Niphoparmena kivuensis

Scientific classification
- Kingdom: Animalia
- Phylum: Arthropoda
- Clade: Pancrustacea
- Class: Insecta
- Order: Coleoptera
- Suborder: Polyphaga
- Infraorder: Cucujiformia
- Family: Cerambycidae
- Genus: Niphoparmena
- Species: N. kivuensis
- Binomial name: Niphoparmena kivuensis (Breuning, 1939)
- Synonyms: Mecynome (Niphoparmena) kivuensis Breuning, 1939; Mecynome (Niphoparmena) burgeoni Breuning, 1939; Mecynome (Niphoparmena) rotundipennis Breuning, 1950; Mecynome (Niphoparmena) rufobrunnea Breuning, 1939;

= Niphoparmena kivuensis =

- Authority: (Breuning, 1939)
- Synonyms: Mecynome (Niphoparmena) kivuensis Breuning, 1939, Mecynome (Niphoparmena) burgeoni Breuning, 1939, Mecynome (Niphoparmena) rotundipennis Breuning, 1950, Mecynome (Niphoparmena) rufobrunnea Breuning, 1939

Species of beetle

Niphoparmena kivuensis is a species of beetle in the family Cerambycidae. It was described by Stephan von Breuning in 1939, originally under the genus Mecynome.

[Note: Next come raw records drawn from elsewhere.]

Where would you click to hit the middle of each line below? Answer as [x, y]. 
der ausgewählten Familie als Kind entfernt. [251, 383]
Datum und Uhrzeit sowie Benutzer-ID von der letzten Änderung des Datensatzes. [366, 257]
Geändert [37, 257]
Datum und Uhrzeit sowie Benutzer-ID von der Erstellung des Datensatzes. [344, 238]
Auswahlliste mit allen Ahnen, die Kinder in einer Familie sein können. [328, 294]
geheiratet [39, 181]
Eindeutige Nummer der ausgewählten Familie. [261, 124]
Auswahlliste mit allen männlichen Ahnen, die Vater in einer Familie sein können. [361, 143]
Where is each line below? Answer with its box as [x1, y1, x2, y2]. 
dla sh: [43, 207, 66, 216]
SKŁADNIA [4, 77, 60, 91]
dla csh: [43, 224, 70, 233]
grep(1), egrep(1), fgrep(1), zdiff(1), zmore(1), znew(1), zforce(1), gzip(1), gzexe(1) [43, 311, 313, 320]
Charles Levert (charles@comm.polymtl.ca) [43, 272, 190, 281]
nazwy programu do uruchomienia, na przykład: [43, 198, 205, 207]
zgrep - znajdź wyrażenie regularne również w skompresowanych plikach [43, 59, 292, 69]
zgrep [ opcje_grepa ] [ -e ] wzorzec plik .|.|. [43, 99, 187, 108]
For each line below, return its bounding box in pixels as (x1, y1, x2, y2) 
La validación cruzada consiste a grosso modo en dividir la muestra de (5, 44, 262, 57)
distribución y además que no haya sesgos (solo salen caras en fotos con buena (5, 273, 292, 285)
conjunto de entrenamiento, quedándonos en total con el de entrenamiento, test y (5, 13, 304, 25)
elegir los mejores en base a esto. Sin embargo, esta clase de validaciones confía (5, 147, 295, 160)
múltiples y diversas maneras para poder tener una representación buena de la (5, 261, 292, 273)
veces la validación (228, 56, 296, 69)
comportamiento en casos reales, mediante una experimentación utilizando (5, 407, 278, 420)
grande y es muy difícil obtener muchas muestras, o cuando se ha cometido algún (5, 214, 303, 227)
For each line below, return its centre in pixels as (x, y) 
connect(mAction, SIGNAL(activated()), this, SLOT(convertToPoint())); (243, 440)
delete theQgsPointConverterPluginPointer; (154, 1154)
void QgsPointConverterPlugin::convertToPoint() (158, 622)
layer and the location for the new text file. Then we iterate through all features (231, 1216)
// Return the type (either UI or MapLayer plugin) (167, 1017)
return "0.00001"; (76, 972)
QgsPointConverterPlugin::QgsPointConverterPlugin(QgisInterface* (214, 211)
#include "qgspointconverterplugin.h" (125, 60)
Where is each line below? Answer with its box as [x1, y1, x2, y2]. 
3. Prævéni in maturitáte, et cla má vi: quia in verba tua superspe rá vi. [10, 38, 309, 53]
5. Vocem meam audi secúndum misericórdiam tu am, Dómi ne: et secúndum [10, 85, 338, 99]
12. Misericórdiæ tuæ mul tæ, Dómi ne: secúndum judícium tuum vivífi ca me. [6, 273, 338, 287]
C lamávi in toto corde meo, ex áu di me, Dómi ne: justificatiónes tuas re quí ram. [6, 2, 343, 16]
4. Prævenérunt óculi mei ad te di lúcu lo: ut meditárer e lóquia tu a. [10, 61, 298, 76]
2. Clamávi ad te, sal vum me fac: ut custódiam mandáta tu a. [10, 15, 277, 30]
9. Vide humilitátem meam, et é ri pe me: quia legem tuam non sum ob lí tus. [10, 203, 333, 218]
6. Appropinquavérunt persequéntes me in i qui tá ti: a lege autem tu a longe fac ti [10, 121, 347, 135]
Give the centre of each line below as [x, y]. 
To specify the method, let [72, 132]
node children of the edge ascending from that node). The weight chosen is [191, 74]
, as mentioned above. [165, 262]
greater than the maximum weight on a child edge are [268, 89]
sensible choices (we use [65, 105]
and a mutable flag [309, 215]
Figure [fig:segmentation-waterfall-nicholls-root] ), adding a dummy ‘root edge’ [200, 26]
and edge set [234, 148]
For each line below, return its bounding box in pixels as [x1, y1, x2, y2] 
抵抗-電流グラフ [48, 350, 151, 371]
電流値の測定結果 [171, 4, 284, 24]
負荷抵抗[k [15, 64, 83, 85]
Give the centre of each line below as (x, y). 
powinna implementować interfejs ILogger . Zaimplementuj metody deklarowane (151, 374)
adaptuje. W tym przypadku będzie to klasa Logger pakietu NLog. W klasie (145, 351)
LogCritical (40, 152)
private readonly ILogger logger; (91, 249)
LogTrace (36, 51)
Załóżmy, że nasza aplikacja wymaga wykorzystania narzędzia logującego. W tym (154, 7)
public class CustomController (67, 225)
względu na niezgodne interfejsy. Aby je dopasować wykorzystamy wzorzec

It is 6–8.5 mm long and 1.7–2.8 mm wide, and its type locality is Tshibinda, the Democratic Republic of the Congo. It is known from the Democratic Republic of the Congo, Burundi, Rwanda, and Uganda.

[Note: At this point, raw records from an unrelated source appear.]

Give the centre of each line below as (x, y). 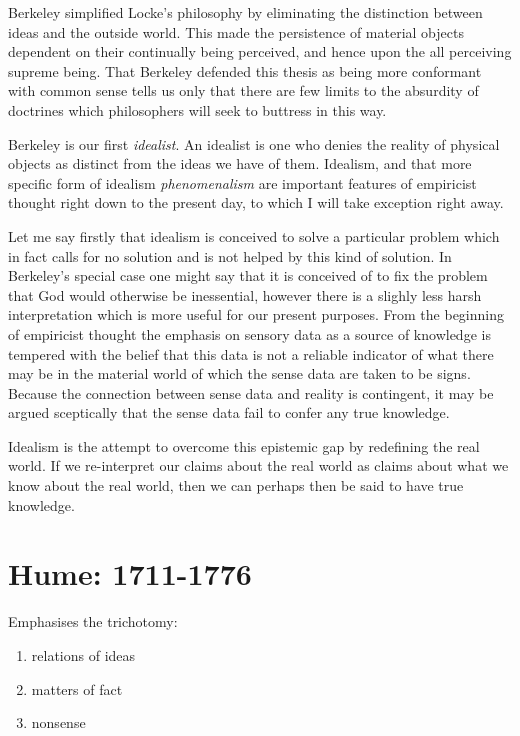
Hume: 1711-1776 (130, 573)
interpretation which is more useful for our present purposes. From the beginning (256, 314)
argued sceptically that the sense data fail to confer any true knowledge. (229, 412)
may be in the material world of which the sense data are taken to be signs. (239, 373)
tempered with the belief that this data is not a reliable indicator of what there (251, 353)
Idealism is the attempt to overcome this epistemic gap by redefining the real (244, 445)
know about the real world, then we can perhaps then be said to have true (236, 485)
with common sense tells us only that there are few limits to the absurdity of (243, 90)
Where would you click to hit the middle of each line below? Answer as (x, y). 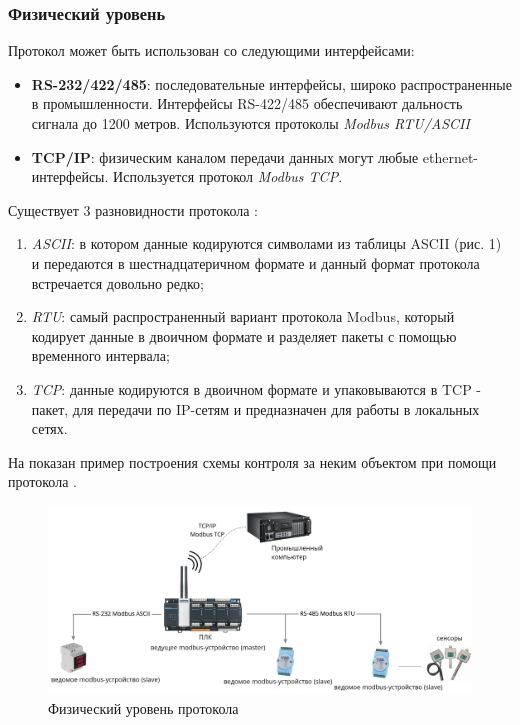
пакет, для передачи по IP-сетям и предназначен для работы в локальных (255, 408)
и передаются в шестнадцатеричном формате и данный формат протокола (255, 262)
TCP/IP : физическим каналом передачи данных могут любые (225, 156)
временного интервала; (100, 355)
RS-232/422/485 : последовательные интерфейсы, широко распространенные (271, 83)
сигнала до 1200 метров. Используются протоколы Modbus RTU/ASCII (250, 123)
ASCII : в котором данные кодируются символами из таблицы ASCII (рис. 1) (266, 243)
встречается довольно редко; (117, 282)
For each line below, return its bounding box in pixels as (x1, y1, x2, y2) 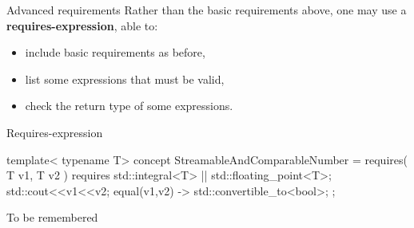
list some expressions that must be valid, (25, 70, 225, 87)
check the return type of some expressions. (25, 97, 233, 114)
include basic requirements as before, (25, 44, 205, 61)
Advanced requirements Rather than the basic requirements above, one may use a (6, 2, 407, 18)
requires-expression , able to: (6, 17, 158, 33)
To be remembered (6, 209, 98, 226)
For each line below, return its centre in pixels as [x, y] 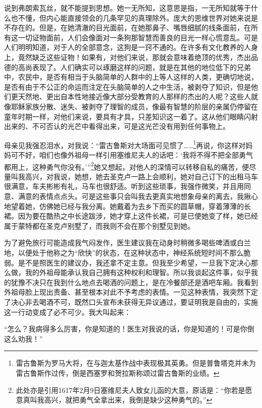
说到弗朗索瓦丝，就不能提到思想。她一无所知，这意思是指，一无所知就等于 [127, 8]
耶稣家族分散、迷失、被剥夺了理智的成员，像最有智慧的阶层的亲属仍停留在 [134, 106]
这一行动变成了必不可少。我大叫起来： [68, 312]
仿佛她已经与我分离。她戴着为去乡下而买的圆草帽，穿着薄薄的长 [145, 206]
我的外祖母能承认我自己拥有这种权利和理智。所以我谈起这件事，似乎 [138, 272]
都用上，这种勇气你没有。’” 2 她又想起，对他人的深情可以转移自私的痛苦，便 [127, 166]
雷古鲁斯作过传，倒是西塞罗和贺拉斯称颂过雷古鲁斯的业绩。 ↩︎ [118, 372]
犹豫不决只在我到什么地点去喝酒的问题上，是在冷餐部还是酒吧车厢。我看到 [134, 282]
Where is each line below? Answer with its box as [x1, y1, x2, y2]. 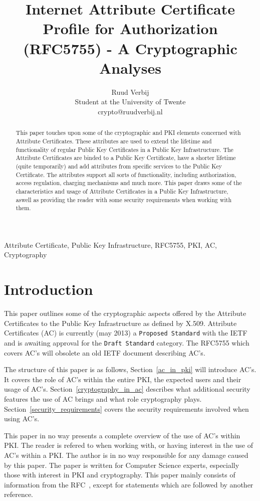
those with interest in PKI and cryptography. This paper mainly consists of [4, 469, 235, 480]
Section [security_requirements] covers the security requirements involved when [4, 403, 249, 414]
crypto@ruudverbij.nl [98, 106, 163, 116]
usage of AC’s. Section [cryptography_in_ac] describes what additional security [4, 384, 250, 394]
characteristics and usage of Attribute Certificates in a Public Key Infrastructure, [16, 187, 228, 195]
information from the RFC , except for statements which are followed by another [4, 479, 253, 489]
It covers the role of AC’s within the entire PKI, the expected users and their [4, 374, 241, 384]
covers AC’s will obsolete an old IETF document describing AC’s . [4, 347, 205, 358]
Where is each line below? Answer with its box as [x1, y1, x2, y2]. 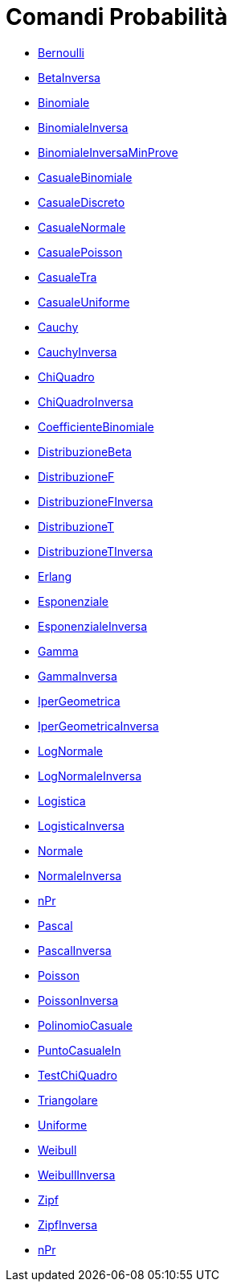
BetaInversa [38, 70, 100, 84]
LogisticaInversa [38, 818, 125, 833]
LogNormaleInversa [38, 768, 142, 783]
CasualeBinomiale [38, 170, 133, 184]
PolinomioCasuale [38, 1018, 133, 1032]
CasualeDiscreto [38, 195, 125, 209]
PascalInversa [38, 943, 112, 957]
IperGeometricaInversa [38, 718, 159, 733]
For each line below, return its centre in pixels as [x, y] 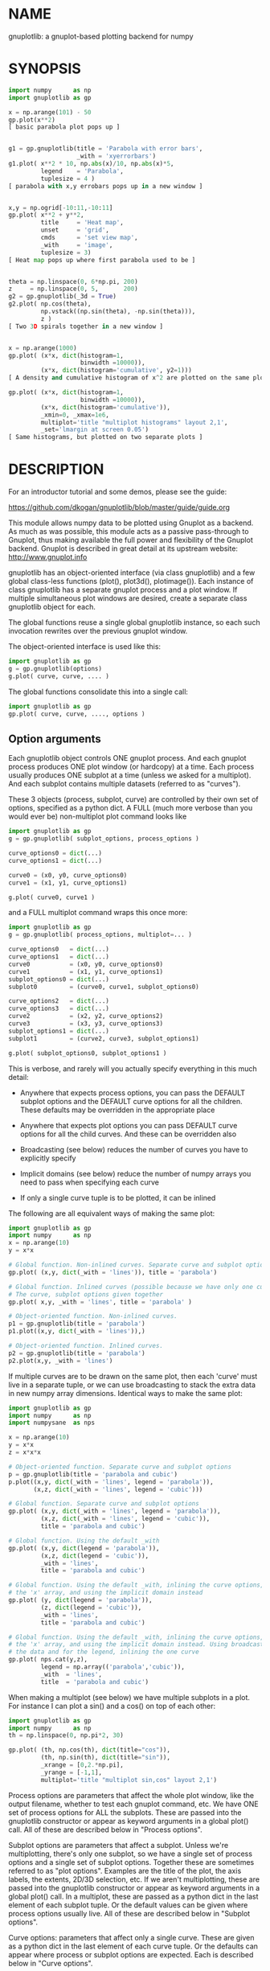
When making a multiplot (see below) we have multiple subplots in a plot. [129, 1697]
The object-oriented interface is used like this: [85, 647]
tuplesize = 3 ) [66, 253]
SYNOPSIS [45, 69]
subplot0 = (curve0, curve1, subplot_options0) [104, 987]
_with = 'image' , [77, 245]
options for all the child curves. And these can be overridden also [128, 1134]
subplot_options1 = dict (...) [59, 1031]

The synonym N. rufobrunnea's type location is the Nyamukubi Mountains, DRC; its original description recorded its length as 9 mm and its width as 2.7 mm. The synonym N. rotundipennis's type location is Rutshuru, DRC and its original description recorded its length as 10 mm and its width as 3.5 mm. The synonym N. burgeoni's type location is 36 km south of Lubero, DRC, and its original description recorded its length as 9 mm and its width as 3 mm. It was named in honor of Burgeon.